Sus à la Perfide Albion

Hier, c’était l’anniversaire de M., pour fêter cela je l’invite en week-end à Londres jusqu’à lundi. (NDB : là c’est histoire de passer pour un mec bien et surtout un bon petit-copain) On part dans deux heures… Je suis hyper-content de partir à Londres, cela fait une éternité que je n’y ai pas mis les pieds, et donc que je n’ai vu mon copain Fabrice qui y habite depuis quelques années. M. étant anglais à moitié, il doit me présenter une partie de sa famille maternelle. Cela me fait plaisir de faire connaissance avec ses cousins surtout dont il me parle tant depuis deux ans. Son oncle nous prête même sa maison de Londres pour le week-end parce qu’il est en voyage. Yeaaah ! Trop royal !!

Hier, je suis resté toute la soirée avec Diego pendant que M. voyait quelques amis. (NDB : là c’est histoire de passer pour salaud qui abandonne son mec le soir de son anniversaire. Mais j’ai des circonstances, je soutiens mon meilleur pote Diego.) On a passé une très bonne soirée en ce duo toujours gagnant que l’on forme depuis quelques années. J’ai vu « les Sentiments » avec lui justement, on en a pas mal discuté par la suite. On s’est payé les bande-annonces de l’UGC qu’on connaît par coeur, surtout moi avec mes nombreuses sorties au ciné. On a tous les deux tilté sur le navet annoncé que doit être Freaky Friday, un film étiqueté ado où une mère, forcément ringarde, et sa fille, forcément hype, se réveillé chacune dans la peau l’une de l’autre.

Et du coup, on s’est rappelé de deux titres de ce genre de comédies pour ado made in America qui ont marqué notre propre adolescence. On s’est avoué, évidemment, les avoir regardé à plusieurs reprises, et c’est vrai que l’identification est très importante dans ce type de navet. Hors les « Dirty Dancing » et autre « Grease » qui sont de grosses productions, il y a surtout Can’t buy me love. Je suis sur que cela doit remémorer des choses à des personnes autour de mon âge. Je garde aussi un souvenir ému d’un film d’un genre un peu connexe, c’est Nuit de Folie avec la toute jeune Elisabeth Shue. Ah ouai, je me souviens surtout de la scène avec Thor !! Je me rends compte que ce sont deux films de 1987 mais que j’ai vu à la télé en France quelques années après, je devais avoir 15 ans… :langue:

Ensuite, j’ai fait connaître à Dieg le resto japonais où nous étions allés deux jours avant avec Nabiloo et Cédric. En passant dans tataland, Diego m’a fait remarqué l’ouverture d’un nouveau bar (enfin peut-être pas si nouveau que ça ?), le RAIDD, qui est à l’endroit du Coffee-Shop de l’Open (ou du « Rude » avant, pour les vieux de la vieille du Marais lol), rue du Temple. Nous avons donc enquêté pour vous !! Arf !
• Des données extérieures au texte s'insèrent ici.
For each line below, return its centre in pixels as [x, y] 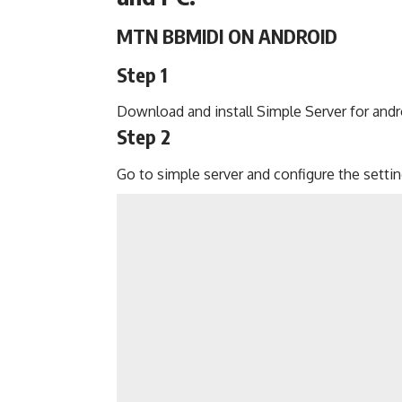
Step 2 [144, 137]
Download [150, 112]
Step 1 [142, 74]
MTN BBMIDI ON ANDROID [227, 36]
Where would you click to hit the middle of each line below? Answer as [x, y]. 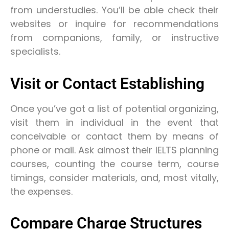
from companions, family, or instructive [114, 38]
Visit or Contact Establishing [107, 83]
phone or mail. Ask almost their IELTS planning [114, 150]
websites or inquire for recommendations [114, 24]
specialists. [35, 52]
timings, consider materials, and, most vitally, [114, 177]
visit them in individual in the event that [114, 122]
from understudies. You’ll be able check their [114, 10]
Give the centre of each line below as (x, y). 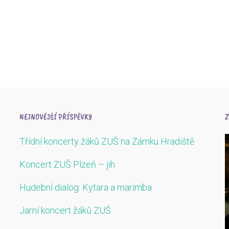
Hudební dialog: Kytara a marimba (86, 187)
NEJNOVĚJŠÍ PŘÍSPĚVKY (56, 117)
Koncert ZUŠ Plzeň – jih (67, 165)
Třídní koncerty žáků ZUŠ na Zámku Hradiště (107, 142)
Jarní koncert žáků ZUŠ (65, 210)
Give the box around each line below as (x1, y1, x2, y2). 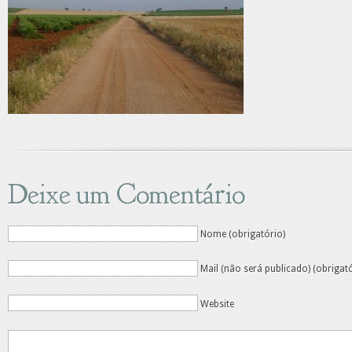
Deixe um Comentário (8, 176, 244, 212)
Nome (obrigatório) (200, 228, 286, 240)
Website (200, 298, 235, 310)
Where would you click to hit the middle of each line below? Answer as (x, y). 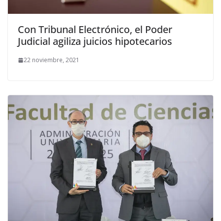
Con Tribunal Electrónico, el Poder (95, 30)
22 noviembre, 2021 (52, 60)
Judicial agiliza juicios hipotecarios (95, 41)
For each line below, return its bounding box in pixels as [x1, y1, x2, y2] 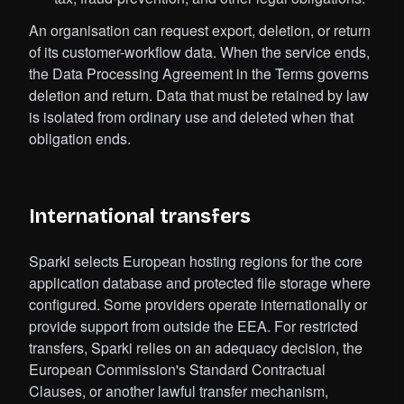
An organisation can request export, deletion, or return [29, 20, 371, 41]
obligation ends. [29, 128, 131, 150]
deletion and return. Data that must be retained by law [29, 85, 369, 106]
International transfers [29, 205, 251, 229]
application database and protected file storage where [29, 272, 371, 294]
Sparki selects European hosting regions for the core [29, 251, 363, 272]
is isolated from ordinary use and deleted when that [29, 106, 353, 128]
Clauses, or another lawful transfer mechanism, [29, 381, 328, 402]
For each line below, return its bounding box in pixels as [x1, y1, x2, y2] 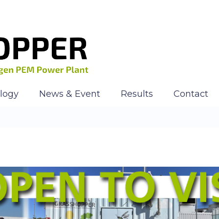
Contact [174, 88, 208, 99]
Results [121, 88, 153, 99]
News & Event [39, 88, 100, 99]
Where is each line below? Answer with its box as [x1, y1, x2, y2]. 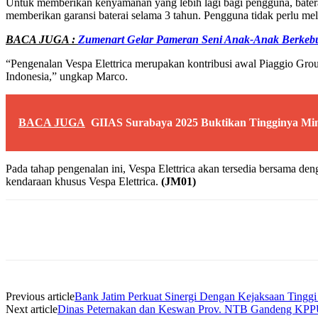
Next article [6, 302, 57, 315]
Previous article [6, 290, 75, 302]
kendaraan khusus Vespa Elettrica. [6, 175, 161, 187]
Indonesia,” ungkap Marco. [6, 70, 128, 82]
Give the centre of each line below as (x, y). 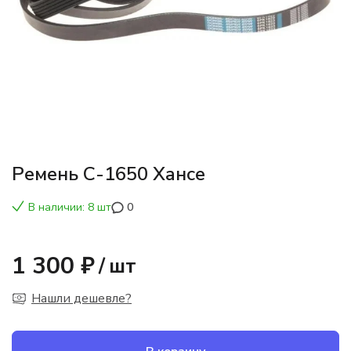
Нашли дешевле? (81, 298)
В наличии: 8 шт (70, 207)
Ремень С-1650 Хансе (109, 174)
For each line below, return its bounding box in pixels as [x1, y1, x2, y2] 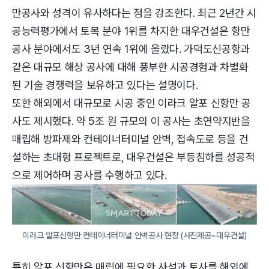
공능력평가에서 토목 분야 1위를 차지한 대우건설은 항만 [12, 24, 250, 37]
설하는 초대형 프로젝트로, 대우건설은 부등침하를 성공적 [12, 150, 255, 163]
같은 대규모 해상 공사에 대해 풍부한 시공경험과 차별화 [12, 60, 249, 73]
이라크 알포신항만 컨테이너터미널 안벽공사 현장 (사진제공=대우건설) [22, 230, 247, 240]
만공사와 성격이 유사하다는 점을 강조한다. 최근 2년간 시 [12, 6, 256, 19]
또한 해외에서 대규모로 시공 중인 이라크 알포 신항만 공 [12, 96, 252, 109]
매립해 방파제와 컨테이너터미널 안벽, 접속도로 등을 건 [12, 132, 249, 145]
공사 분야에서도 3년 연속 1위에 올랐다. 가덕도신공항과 [12, 42, 250, 55]
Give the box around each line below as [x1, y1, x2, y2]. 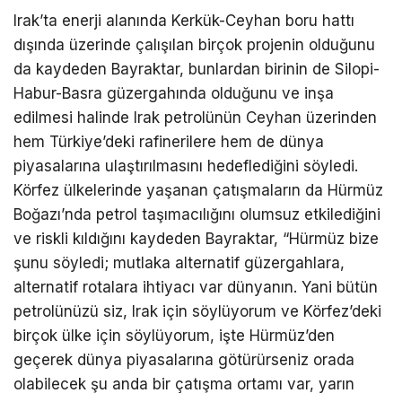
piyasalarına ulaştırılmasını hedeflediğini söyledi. [13, 157, 358, 176]
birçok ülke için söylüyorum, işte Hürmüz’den [13, 327, 335, 345]
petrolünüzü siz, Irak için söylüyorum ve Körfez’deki [13, 302, 381, 321]
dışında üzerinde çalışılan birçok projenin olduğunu [13, 36, 375, 55]
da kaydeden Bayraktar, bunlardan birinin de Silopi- [13, 60, 380, 79]
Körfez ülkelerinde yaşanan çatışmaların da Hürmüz [13, 181, 383, 200]
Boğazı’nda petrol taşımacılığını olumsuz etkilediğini [13, 205, 380, 224]
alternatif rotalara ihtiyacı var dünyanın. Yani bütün [13, 278, 378, 297]
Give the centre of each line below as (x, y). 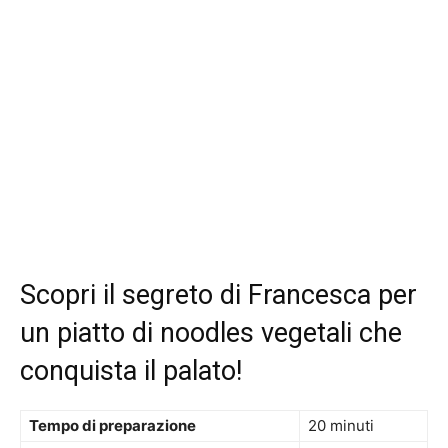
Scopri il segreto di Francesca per (218, 295)
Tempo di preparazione (112, 426)
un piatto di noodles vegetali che (211, 333)
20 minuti (341, 426)
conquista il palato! (131, 371)
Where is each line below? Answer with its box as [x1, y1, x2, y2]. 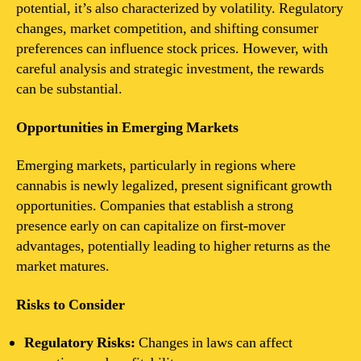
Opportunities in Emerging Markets [16, 118, 239, 137]
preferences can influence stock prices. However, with [16, 39, 328, 58]
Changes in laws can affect [135, 334, 293, 352]
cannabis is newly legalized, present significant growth [16, 176, 332, 195]
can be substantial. [16, 80, 122, 98]
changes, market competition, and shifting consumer [16, 19, 318, 38]
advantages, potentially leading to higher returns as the [16, 237, 330, 255]
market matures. [16, 257, 110, 276]
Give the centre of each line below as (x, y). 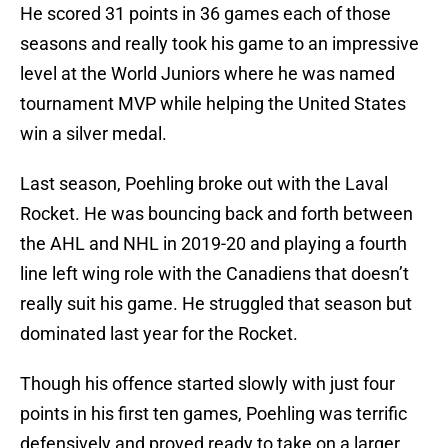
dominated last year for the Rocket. (159, 334)
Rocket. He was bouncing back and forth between (216, 214)
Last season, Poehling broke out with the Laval (204, 184)
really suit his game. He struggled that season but (216, 304)
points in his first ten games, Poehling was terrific (213, 414)
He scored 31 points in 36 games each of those (205, 14)
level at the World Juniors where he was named (207, 74)
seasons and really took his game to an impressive (219, 44)
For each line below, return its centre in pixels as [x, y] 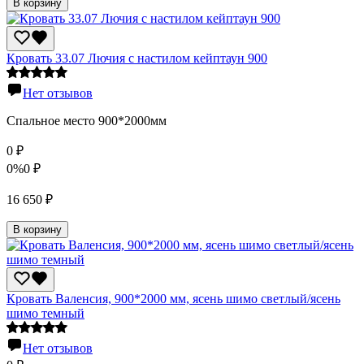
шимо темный [45, 314]
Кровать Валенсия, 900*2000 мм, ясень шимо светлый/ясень [173, 299]
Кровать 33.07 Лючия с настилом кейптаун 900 [137, 58]
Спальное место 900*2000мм [87, 120]

Le bilan est assez positif, la musique était assez bonne, une techno correctement orchestrée entre Hard House et StarQueen (l’expression est de moi, mais c’est assez clair je pense…), les gens plutôt souriants et joliment accoutrés. La moyenne d’âge était assez jeune mais pas non plus prépubères. La déco est inexistante, enfin si allez, on va dire que c’est « dépouillé dans le genre industriel ». Il y a sur la droite une cabine de douche (comme à l’époque du « Milk », vous vous souvenez en dessous du Palace ?) avec un gogo dedans en train de se laver se toucher. Ah maaaaaais, c’est pas le moment de prendre ta douche monsieur ! Tu es en public !!! Ah bon ? C’est fait esssprès ? En fait mon impression de base en rentrant est qu’on se croit dans un épisode de la série Queer As Folk (US), comme dans la boite où ils vont dans chaque épisode. Ouai assez similaire… un peu de gymqueen, quelques mecs standards, des spots genre nightclub, la musique assez forte et une ambiance pas moribonde. J’aimerais bien y retourner un samedi soir pour voir si l’ambiance est aussi cool. Et vu les regards dardés sur mon camarade de débauche, Dieg, je pense qu’il y retournera aussi avec un objectif autre.

Bon allez, il faut que je boucle mes affaires !!! A ciao ! 8)

7 Commentaires

  1. comment
    Freaky Friday se laisse voir, c’est même assez drôle à certains moments, surtout pour un inconditionnel de JL Curtis (c’est sûr, quand on a 24 heures d’avion à perdre, ça modifie un peu le jugement, mais bon!!!)